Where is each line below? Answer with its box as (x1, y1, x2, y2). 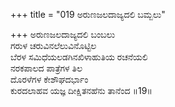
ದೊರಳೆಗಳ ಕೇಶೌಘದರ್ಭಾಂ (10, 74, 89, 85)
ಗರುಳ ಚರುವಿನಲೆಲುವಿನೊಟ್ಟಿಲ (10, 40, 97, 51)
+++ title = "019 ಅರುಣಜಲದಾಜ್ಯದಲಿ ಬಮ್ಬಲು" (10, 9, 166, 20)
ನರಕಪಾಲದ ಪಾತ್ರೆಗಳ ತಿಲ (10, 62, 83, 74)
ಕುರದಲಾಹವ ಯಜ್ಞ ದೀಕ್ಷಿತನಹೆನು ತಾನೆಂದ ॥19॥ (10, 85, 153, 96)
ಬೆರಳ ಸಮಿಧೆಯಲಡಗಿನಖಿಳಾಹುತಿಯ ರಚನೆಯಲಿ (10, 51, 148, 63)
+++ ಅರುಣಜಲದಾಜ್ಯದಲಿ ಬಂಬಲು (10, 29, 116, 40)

...

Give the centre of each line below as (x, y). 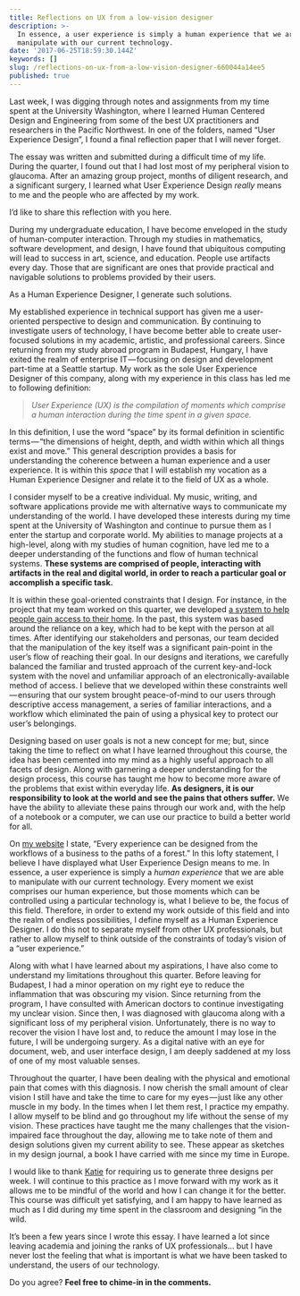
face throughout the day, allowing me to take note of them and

● Work item: All the lines that hold the word "ಣಜಲದ" must appear in the answer, copied from the records.

● Answer to this task:
+++ title = "019 ಅರುಣಜಲದಾಜ್ಯದಲಿ ಬಮ್ಬಲು" (10, 9, 166, 20)
+++ ಅರುಣಜಲದಾಜ್ಯದಲಿ ಬಂಬಲು (10, 29, 116, 40)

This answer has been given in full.